I went off and did things. Apparently the kindle got over it because I came back to find it on a screen saver. It was really slow, unresponsive and I almost gave up but I managed myself towards the factory reset and now it seems happy again. I suppose the lesson I've learned is patience solves a lot of kindle's problems...


----------



## Ann in Arlington (Oct 27, 2008)

Yes. .. .patience is, indeed, a virtue.   The other lesson is:  don't do too much at one time.  You want to load a bunch of books?  Load 'em in small batches or the subsequent indexing will slow you down to a crawl.  Same with either of the "hacks".  Do one, make sure everything is happy for a day or so and then do the other.  And leave it plugged in overnight after something like that so running out of juice isn't an issue as well!

As to folders: as long as the folders contain readable files, Kindle ignores the fact that there are sub-folders in it's "documents" folder.  Note, however, that Amazon has said that they will be providing an update "in the first half of 2010" that will provide some sort of organization method.  Don't know if having made your own folders already will confuse that and, as we have learned, updates do not get automatically applied if there is a "hack" present.

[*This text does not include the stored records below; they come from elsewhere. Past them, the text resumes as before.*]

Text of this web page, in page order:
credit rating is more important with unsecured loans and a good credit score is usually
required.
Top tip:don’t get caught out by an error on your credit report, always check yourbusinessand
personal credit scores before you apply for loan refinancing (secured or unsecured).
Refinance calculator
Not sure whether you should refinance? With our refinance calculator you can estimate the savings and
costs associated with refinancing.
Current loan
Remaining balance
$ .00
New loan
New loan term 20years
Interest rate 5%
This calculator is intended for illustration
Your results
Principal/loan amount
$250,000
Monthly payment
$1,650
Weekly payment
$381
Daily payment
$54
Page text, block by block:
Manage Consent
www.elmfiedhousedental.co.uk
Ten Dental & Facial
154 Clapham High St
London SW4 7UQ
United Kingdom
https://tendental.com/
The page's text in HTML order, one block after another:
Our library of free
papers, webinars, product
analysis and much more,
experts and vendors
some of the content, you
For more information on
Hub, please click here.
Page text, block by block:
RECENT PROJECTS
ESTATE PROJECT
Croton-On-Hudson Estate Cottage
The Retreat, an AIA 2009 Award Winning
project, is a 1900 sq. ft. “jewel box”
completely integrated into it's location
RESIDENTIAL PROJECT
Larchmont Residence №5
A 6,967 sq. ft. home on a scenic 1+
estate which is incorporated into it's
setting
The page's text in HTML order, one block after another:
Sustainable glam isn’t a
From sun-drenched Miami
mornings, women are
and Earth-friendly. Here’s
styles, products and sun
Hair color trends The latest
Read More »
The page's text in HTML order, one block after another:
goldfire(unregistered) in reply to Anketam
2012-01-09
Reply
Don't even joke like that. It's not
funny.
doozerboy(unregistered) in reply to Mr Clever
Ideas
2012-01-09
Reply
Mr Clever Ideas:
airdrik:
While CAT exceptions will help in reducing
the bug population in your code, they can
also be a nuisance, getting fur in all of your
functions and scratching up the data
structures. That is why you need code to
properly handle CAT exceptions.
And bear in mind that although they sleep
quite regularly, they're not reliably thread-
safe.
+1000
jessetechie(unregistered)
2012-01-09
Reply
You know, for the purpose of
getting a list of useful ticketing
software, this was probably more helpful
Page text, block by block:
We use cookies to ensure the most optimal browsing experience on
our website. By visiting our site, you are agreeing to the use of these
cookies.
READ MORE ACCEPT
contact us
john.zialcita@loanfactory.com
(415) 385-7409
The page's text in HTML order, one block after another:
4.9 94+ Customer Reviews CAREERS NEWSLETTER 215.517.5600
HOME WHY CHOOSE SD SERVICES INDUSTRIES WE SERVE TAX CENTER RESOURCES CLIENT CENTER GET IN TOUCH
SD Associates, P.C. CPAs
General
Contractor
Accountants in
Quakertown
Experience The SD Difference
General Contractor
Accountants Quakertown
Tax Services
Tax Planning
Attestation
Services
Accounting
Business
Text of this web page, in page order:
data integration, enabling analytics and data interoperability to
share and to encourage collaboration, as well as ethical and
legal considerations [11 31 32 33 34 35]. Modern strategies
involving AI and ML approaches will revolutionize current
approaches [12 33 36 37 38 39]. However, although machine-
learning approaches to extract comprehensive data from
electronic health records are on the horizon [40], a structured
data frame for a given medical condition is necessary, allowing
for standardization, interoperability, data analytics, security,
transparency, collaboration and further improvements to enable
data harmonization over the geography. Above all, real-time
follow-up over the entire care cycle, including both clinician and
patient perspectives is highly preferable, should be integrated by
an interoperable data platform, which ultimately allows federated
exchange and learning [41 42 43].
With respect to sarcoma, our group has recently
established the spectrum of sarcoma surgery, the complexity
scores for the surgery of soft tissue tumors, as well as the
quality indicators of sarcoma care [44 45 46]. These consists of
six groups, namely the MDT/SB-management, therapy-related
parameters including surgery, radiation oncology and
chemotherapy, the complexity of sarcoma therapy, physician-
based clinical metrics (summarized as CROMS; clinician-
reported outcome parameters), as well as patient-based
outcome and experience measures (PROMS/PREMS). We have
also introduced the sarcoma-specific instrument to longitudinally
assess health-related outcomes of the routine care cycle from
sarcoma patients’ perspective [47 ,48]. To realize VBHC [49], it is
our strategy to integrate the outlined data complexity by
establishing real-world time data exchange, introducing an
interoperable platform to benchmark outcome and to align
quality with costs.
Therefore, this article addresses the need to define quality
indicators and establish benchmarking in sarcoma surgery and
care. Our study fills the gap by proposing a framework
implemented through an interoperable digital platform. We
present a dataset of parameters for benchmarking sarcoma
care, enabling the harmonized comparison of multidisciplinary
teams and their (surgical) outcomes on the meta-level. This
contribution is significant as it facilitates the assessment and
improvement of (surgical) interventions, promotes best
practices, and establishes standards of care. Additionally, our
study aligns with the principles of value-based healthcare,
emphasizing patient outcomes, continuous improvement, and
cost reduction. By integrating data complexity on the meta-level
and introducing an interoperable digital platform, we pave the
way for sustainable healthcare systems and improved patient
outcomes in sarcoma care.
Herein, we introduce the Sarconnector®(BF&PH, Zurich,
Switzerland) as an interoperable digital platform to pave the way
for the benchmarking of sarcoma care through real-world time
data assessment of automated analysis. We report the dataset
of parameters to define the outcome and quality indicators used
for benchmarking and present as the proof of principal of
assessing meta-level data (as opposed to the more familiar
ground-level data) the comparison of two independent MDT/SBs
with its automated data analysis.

For the record, when I have loaded PDF's I make sure they have very descriptive file names.  So piano music starts with the word "Piano", flute music with the word "Flute", tax publications with the word "Tax", etc.  That way if I sort on "title" I can find all of the same sort of stuff in the same bunch.  Since it's my own content, it's very easy to name the file however I want it to show before I move it to the DX.


----------



## drenee (Nov 11, 2008)

I'm happy to hear your problem resolved.  
Welcome to KindleBoards.  
deb


----------



## annnnnt (Dec 6, 2009)

Thank you for the welcome.

I suppose I'm far too used to the fast paced world where things get done more quickly. I'll try and keep the load on my kindle to a minimum for now.

Since I was never really interested in buying books and reading them I turned off the wireless for additional battery time. I suppose another thought in the back of my mind was I wanted to avoid updates that might detect my changes and report me. I think Microsoft with their xbox 360 product did a line of that? I figure the only management my kindle will receive is my own unless this organization update proves to be awesome.


----------